> Task brief
Copy each line below exactly and leave the pictures out.

-------- Data to process --------

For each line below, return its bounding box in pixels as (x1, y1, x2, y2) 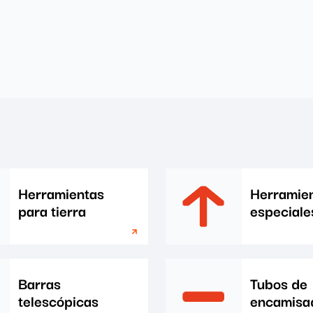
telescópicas (18, 289, 99, 312)
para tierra (18, 199, 87, 221)
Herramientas (18, 182, 105, 204)
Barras (18, 272, 61, 294)
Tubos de (249, 272, 307, 294)

--------

> Solution
For each line below, return its bounding box in pixels as (x1, y1, x2, y2) 
telescópicas (18, 289, 99, 312)
para tierra (18, 199, 87, 221)
Herramientas (18, 182, 105, 204)
Barras (18, 272, 61, 294)
Tubos de (249, 272, 307, 294)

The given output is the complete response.